SURF Club has two WeChat groups with around 700 members, and they are currently looking to recruit 100 of them as volunteers.

“We’ve got around 70 at the moment, and we’ve started the training sessions for them,” Voon said.

The volunteers started their training in October at the Aihao Children Rehabilitation Training Center. Volunteers are taught about autism and shown case studies to help them understand the disability, as well as given tips on how to accompany autistic kids as volunteers.

“I am very fortunate to have participated in the volunteer training,” wrote Jin Liang, a SURF volunteer after attending one of the sessions.

“It was after listening to the introduction that I started to understand autistic children more and realize how little I knew about this group beforehand. I hope I can learn more about these children after actually riding with them.”

Yet even with careful preparation, unplanned incidents can sometimes occur.

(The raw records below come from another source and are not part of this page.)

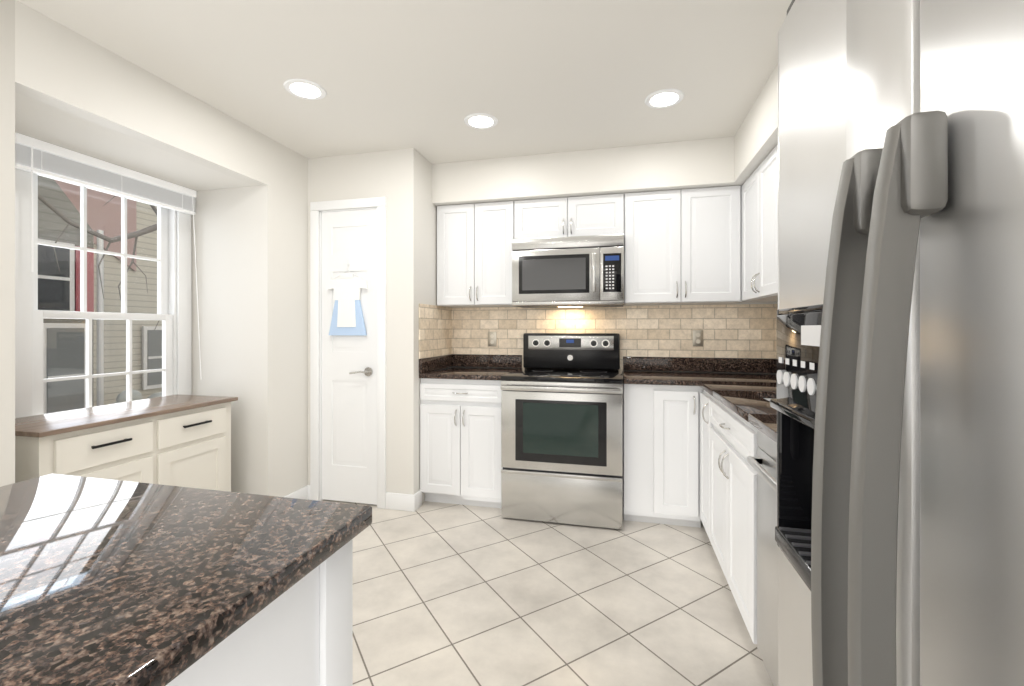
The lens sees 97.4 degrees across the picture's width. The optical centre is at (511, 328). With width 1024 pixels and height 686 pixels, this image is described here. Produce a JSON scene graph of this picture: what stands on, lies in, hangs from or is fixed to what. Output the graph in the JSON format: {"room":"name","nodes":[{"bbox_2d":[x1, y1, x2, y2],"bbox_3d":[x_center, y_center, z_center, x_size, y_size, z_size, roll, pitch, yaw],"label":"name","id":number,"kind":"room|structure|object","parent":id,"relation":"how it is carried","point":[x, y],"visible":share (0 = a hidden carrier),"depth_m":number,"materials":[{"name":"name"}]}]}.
{"room":"kitchen","nodes":[
{"label":"kitchen","id":0,"kind":"room"},
{"bbox_2d":[15,92,253,190],"bbox_3d":[-2.156,-1.103,2.436,0.630,0.315,1.270,0,0,14],"label":"ceiling","id":1,"kind":"structure","parent":0,"point":[37,120],"depth_m":2.33,"materials":[{"name":"white paint"}]},
{"bbox_2d":[0,0,307,496],"bbox_3d":[-2.085,0.005,1.169,0.100,2.530,6.100,0,0,14],"label":"wall","id":2,"kind":"structure","parent":0,"point":[61,67],"depth_m":2.48,"materials":[{"name":"white paint"}]},
{"bbox_2d":[192,186,254,493],"bbox_3d":[-1.996,0.005,3.102,0.630,2.530,0.100,0,0,14],"label":"wall","id":3,"kind":"structure","parent":0,"point":[223,227],"depth_m":3.03,"materials":[{"name":"white paint"}]},
{"bbox_2d":[308,148,436,502],"bbox_3d":[-1.017,0.005,3.581,0.850,2.530,0.710,0,0,14],"label":"wall","id":4,"kind":"structure","parent":0,"point":[400,180],"depth_m":3.18,"materials":[{"name":"white paint"}]},
{"bbox_2d":[322,209,376,504],"bbox_3d":[-1.192,0.200,3.257,0.471,2.116,0.096,0,0,14],"label":"pantry door","id":5,"kind":"structure","parent":4,"relation":"in","point":[349,418],"depth_m":3.27,"materials":[{"name":"white wood"}]},
{"bbox_2d":[327,259,367,334],"bbox_3d":[-1.190,-0.230,3.252,0.320,0.555,0.026,0,0,14],"label":"dress","id":6,"kind":"object","parent":5,"relation":"hanging from","point":[347,317],"visible":0.92,"depth_m":3.24,"materials":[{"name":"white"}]},
{"bbox_2d":[284,197,421,511],"bbox_3d":[-1.125,0.169,3.107,0.870,2.202,0.478,0,0,13],"label":"door frame","id":7,"kind":"structure","parent":4,"relation":"attached to","point":[399,501],"depth_m":3.18,"materials":[{"name":"white wood"}]},
{"bbox_2d":[17,0,791,163],"bbox_3d":[-0.725,-1.310,0.791,4.180,0.100,6.200,0,0,14],"label":"ceiling","id":8,"kind":"structure","parent":0,"point":[424,78],"depth_m":2.15,"materials":[{"name":"white paint"}]},
{"bbox_2d":[283,79,326,99],"bbox_3d":[-1.087,-1.256,2.369,0.207,0.007,0.207,0,0,-26],"label":"recessed light","id":9,"kind":"object","parent":8,"relation":"in","point":[311,90],"depth_m":2.36,"materials":[{"name":"white"}]},
{"bbox_2d":[464,113,497,128],"bbox_3d":[-0.188,-1.256,2.729,0.207,0.007,0.207,0,0,7],"label":"recessed light","id":10,"kind":"object","parent":8,"relation":"in","point":[475,120],"depth_m":2.71,"materials":[{"name":"white"}]},
{"bbox_2d":[644,89,683,107],"bbox_3d":[0.833,-1.256,2.464,0.207,0.007,0.207,0,0,7],"label":"recessed light","id":11,"kind":"object","parent":8,"relation":"in","point":[664,98],"depth_m":2.45,"materials":[{"name":"white"}]},
{"bbox_2d":[322,492,773,685],"bbox_3d":[-0.725,1.320,0.791,4.180,0.100,6.200,0,0,14],"label":"floor","id":12,"kind":"structure","parent":0,"point":[446,594],"depth_m":2.06,"materials":[{"name":"tile"}]},
{"bbox_2d":[15,394,237,491],"bbox_3d":[-2.075,0.850,2.406,0.492,0.840,1.000,0,0,14],"label":"sideboard","id":13,"kind":"object","parent":12,"relation":"on","point":[179,440],"visible":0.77,"depth_m":2.31,"materials":[{"name":"white wood"}]},
{"bbox_2d":[166,539,352,685],"bbox_3d":[-0.904,0.812,-0.228,0.738,0.915,2.275,0,0,14],"label":"base cabinet","id":14,"kind":"object","parent":12,"relation":"on","point":[299,633],"depth_m":0.67,"materials":[{"name":"white wood"}]},
{"bbox_2d":[0,474,371,685],"bbox_3d":[-0.908,0.337,-0.227,0.790,0.034,2.335,0,0,14],"label":"countertop","id":15,"kind":"structure","parent":14,"relation":"on","point":[106,582],"depth_m":0.60,"materials":[{"name":"stone"}]},
{"bbox_2d":[420,378,502,507],"bbox_3d":[-0.294,0.812,3.436,0.619,0.915,0.650,0,0,14],"label":"base cabinet","id":16,"kind":"object","parent":12,"relation":"on","point":[460,441],"visible":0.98,"depth_m":3.16,"materials":[{"name":"white wood"}]},
{"bbox_2d":[419,367,519,380],"bbox_3d":[-0.291,0.337,3.447,0.620,0.034,0.628,0,0,13],"label":"countertop","id":17,"kind":"structure","parent":16,"relation":"on","point":[466,373],"depth_m":3.22,"materials":[{"name":"stone"}]},
{"bbox_2d":[500,333,622,528],"bbox_3d":[0.383,0.652,3.213,0.793,1.235,0.744,0,0,14],"label":"stove","id":18,"kind":"object","parent":12,"relation":"on","point":[561,441],"visible":1,"depth_m":2.92,"materials":[{"name":"grey metal"}]},
{"bbox_2d":[623,380,702,527],"bbox_3d":[1.019,0.812,3.121,0.476,0.915,0.650,0,0,14],"label":"base cabinet","id":19,"kind":"object","parent":12,"relation":"on","point":[661,454],"visible":0.98,"depth_m":2.84,"materials":[{"name":"white wood"}]},
{"bbox_2d":[623,370,698,385],"bbox_3d":[1.002,0.337,3.135,0.439,0.034,0.633,0,0,13],"label":"countertop","id":20,"kind":"structure","parent":19,"relation":"on","point":[682,378],"depth_m":2.95,"materials":[{"name":"stone"}]},
{"bbox_2d":[700,390,712,538],"bbox_3d":[1.411,0.812,2.566,0.650,0.915,0.299,0,0,14],"label":"base cabinet","id":21,"kind":"object","parent":12,"relation":"on","point":[706,424],"visible":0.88,"depth_m":2.61,"materials":[{"name":"white wood"}]},
{"bbox_2d":[719,372,776,378],"bbox_3d":[1.565,0.337,2.999,0.300,0.034,0.633,0,0,13],"label":"countertop","id":22,"kind":"structure","parent":21,"relation":"on","point":[730,375],"depth_m":3.08,"materials":[{"name":"stone"}]},
{"bbox_2d":[710,397,775,643],"bbox_3d":[1.276,0.812,2.006,0.650,0.915,0.844,0,0,14],"label":"base cabinet","id":23,"kind":"object","parent":12,"relation":"on","point":[733,495],"visible":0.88,"depth_m":1.93,"materials":[{"name":"painted wood"},{"name":"steel"}]},
{"bbox_2d":[695,372,776,442],"bbox_3d":[1.292,0.337,2.039,0.636,0.034,2.628,0,0,13],"label":"countertop","id":24,"kind":"structure","parent":23,"relation":"on","point":[743,395],"depth_m":2.19,"materials":[{"name":"stone"}]},
{"bbox_2d":[747,429,777,685],"bbox_3d":[1.089,0.814,1.302,0.625,0.913,0.602,0,0,14],"label":"dishwasher","id":25,"kind":"object","parent":12,"relation":"on","point":[763,463],"visible":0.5,"depth_m":1.53,"materials":[{"name":"grey"}]},
{"bbox_2d":[770,0,1023,685],"bbox_3d":[0.738,0.344,0.286,0.875,1.852,0.960,0,0,14],"label":"refrigerator","id":26,"kind":"object","parent":12,"relation":"on","point":[897,404],"visible":1,"depth_m":0.42,"materials":[{"name":"grey metal"}]},
{"bbox_2d":[432,137,742,205],"bbox_3d":[0.649,-1.111,3.345,2.500,0.299,0.392,0,0,13],"label":"soffit","id":27,"kind":"structure","parent":0,"point":[704,163],"depth_m":3.17,"materials":[{"name":"white paint"}]},
{"bbox_2d":[457,301,776,491],"bbox_3d":[0.716,0.005,3.582,2.680,2.530,0.100,0,0,14],"label":"wall","id":28,"kind":"structure","parent":0,"point":[770,302],"depth_m":3.48,"materials":[{"name":"white paint"}]},
{"bbox_2d":[437,201,516,307],"bbox_3d":[-0.253,-0.570,3.576,0.618,0.780,0.360,0,0,14],"label":"upper cabinet","id":29,"kind":"object","parent":28,"relation":"attached to","point":[474,255],"visible":0.98,"depth_m":3.43,"materials":[{"name":"white wood"}]},
{"bbox_2d":[514,193,623,238],"bbox_3d":[0.437,-0.807,3.410,0.798,0.305,0.360,0,0,14],"label":"upper cabinet","id":30,"kind":"object","parent":28,"relation":"attached to","point":[574,216],"visible":0.92,"depth_m":3.26,"materials":[{"name":"white wood"}]},
{"bbox_2d":[512,234,623,307],"bbox_3d":[0.427,-0.410,3.367,0.794,0.486,0.425,0,0,14],"label":"microwave","id":31,"kind":"object","parent":30,"relation":"attached to","point":[571,271],"visible":1,"depth_m":3.19,"materials":[{"name":"grey metal"}]},
{"bbox_2d":[624,185,743,305],"bbox_3d":[1.205,-0.570,3.225,0.778,0.780,0.360,0,0,14],"label":"upper cabinet","id":32,"kind":"object","parent":28,"relation":"attached to","point":[682,246],"visible":0.98,"depth_m":3.08,"materials":[{"name":"white wood"}]},
{"bbox_2d":[732,64,777,183],"bbox_3d":[1.461,-1.111,2.169,0.372,0.299,1.500,0,0,13],"label":"soffit","id":33,"kind":"structure","parent":0,"point":[740,156],"depth_m":2.47,"materials":[{"name":"white paint"}]},
{"bbox_3d":[-2.414,0.163,2.497,0.100,2.215,1.270,0,0,13],"label":"wall","id":34,"kind":"structure","parent":0,"visible":0},
{"bbox_2d":[15,168,191,417],"bbox_3d":[-2.359,-0.084,2.636,0.138,1.758,0.991,0,0,14],"label":"window","id":35,"kind":"structure","parent":34,"relation":"in","point":[173,260],"depth_m":2.58,"materials":[{"name":"white"}]},
{"bbox_2d":[15,133,200,373],"bbox_3d":[-2.272,-0.295,2.624,0.072,1.291,0.958,0,0,14],"label":"window blinds","id":36,"kind":"object","parent":35,"relation":"attached to","point":[33,155],"visible":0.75,"depth_m":2.49,"materials":[{"name":"white plastic"}]},
{"bbox_3d":[1.247,0.005,0.266,0.100,2.530,6.100,0,0,13],"label":"wall","id":37,"kind":"structure","parent":0,"visible":0},
{"bbox_2d":[419,304,454,372],"bbox_3d":[-0.584,0.069,3.508,0.022,0.499,0.610,0,0,13],"label":"backsplash","id":38,"kind":"structure","parent":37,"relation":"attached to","point":[436,323],"depth_m":3.48,"materials":[{"name":"tile"}]},
{"bbox_2d":[455,304,770,372],"bbox_3d":[0.674,0.095,3.525,2.460,0.550,0.026,0,0,13],"label":"backsplash","id":39,"kind":"structure","parent":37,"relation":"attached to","point":[741,338],"depth_m":3.44,"materials":[{"name":"tile"}]},
{"bbox_2d":[488,332,495,345],"bbox_3d":[-0.164,0.085,3.725,0.074,0.120,0.007,0,0,13],"label":"electrical outlet plate","id":40,"kind":"object","parent":39,"relation":"attached to","point":[491,335],"depth_m":3.72,"materials":[{"name":"beige plastic"}]},
{"bbox_2d":[693,330,702,345],"bbox_3d":[1.385,0.070,3.353,0.074,0.120,0.007,0,0,13],"label":"electrical outlet plate","id":41,"kind":"object","parent":39,"relation":"attached to","point":[697,337],"depth_m":3.35,"materials":[{"name":"beige plastic"}]},
{"bbox_2d":[742,149,777,301],"bbox_3d":[1.597,-0.570,2.611,0.308,0.780,0.752,0,0,14],"label":"upper cabinet","id":42,"kind":"object","parent":37,"relation":"attached to","point":[760,234],"depth_m":2.64,"materials":[{"name":"white wood"}]},
{"bbox_2d":[771,304,777,373],"bbox_3d":[1.590,0.070,1.967,0.022,0.497,2.628,0,0,13],"label":"backsplash","id":43,"kind":"structure","parent":37,"relation":"attached to","point":[774,307],"depth_m":3.24,"materials":[{"name":"tile"}]},
{"bbox_2d":[774,144,777,295],"bbox_3d":[1.422,-0.570,1.880,0.308,0.780,0.752,0,0,14],"label":"upper cabinet","id":44,"kind":"object","parent":37,"relation":"attached to","point":[776,147],"depth_m":2.35,"materials":[{"name":"white wood"}]},
{"label":"outside","id":45,"kind":"structure","parent":0,"visible":0},
{"bbox_3d":[-10.248,5.370,6.574,17.000,0.200,28.000,0,0,13],"label":"ground","id":46,"kind":"structure","parent":45,"visible":0},
{"bbox_2d":[38,175,161,413],"bbox_3d":[-6.362,1.320,5.641,1.393,7.900,20.000,0,0,14],"label":"house","id":47,"kind":"structure","parent":46,"relation":"on","point":[70,294],"depth_m":6.11,"materials":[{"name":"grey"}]},
{"bbox_2d":[38,194,161,404],"bbox_3d":[-4.711,1.520,5.679,1.133,7.507,2.675,0,0,14],"label":"tree","id":48,"kind":"object","parent":46,"relation":"on","point":[98,235],"depth_m":5.09,"materials":[{"name":"grey plant"}]}
]}

“We’ve had occasions when the kids don’t listen to instructions, or they fight with each other. We usually try to communicate with them unless it gets out of hand, then we’ll let their teachers and parents deal with the situation because they know better than our volunteers do,” Voon explained.

“But it’s also part of the process for them to develop communication skills outside of Xing Xing Cai.”

Through the project, Voon said, the autistic children can stay healthy, communicate with more people outside their own bubbles, and eventually perhaps some of them will find employment.

A children from Xing Xing Cai hugs a SURF volunteer during a cycling event (Photo provided to CDB).

Let the world see them

Xing Xing Cai currently accommodates 185 students ranging from five to 25 years old; most of the students stay there only during the day, while several dozens live on campus. Depending on their situations, the students are divided into different grades, from kindergarten to fourth grade.

STAR Project has two main goals: one is to get more autistic children involved in cycling — and the other is fundraising.

“We raised an initial 50,000 yuan ($7,842) at the beginning of December — 30,000 from our major sponsor, the Polish Joint Stock Shipping Company; and the rest mainly from individual donations,” explained Yu Ting, a leading volunteer at SURF Club who’s in charge of operations for the STAR Project.

“We are definitely looking to continue our fundraising efforts and to raise awareness of more people in this group.”

The fund will be used to sponsor their activities, repair school buildings and classrooms, improve children’s living conditions, purchase materials for classes and help build special sensory rooms designed to deescalate autistic children when their behavior gets out of hand – especially when they try to hurt themselves.

Xing Xing Cai currently functions as a school, a rehabilitation center and a charity house, and it faces increasing demand to provide skills training to some of the older students.

“The reality is that their parents’ biggest worry is who will take care of their children after they’ve gone,” Voon said.

“So our project will also explore ways to match some of the adult students with mild autism to work for charity organizations or businesses that offer a supportive environment.”

First STAR cycling event in December (Photo provided to CDB).